What you should do -> Please restate each line of the data below exactly. Omit all images.
======== Dataset content ========
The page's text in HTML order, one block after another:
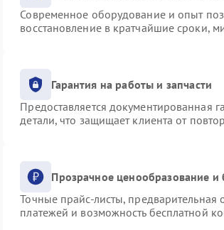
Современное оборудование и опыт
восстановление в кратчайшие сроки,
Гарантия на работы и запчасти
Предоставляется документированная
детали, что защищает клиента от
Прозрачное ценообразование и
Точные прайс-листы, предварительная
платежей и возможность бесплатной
========
Solution below ->
The page's text in HTML order, one block after another:
Современное оборудование и опыт
восстановление в кратчайшие сроки,
Гарантия на работы и запчасти
Предоставляется документированная
детали, что защищает клиента от
Прозрачное ценообразование и
Точные прайс-листы, предварительная
платежей и возможность бесплатной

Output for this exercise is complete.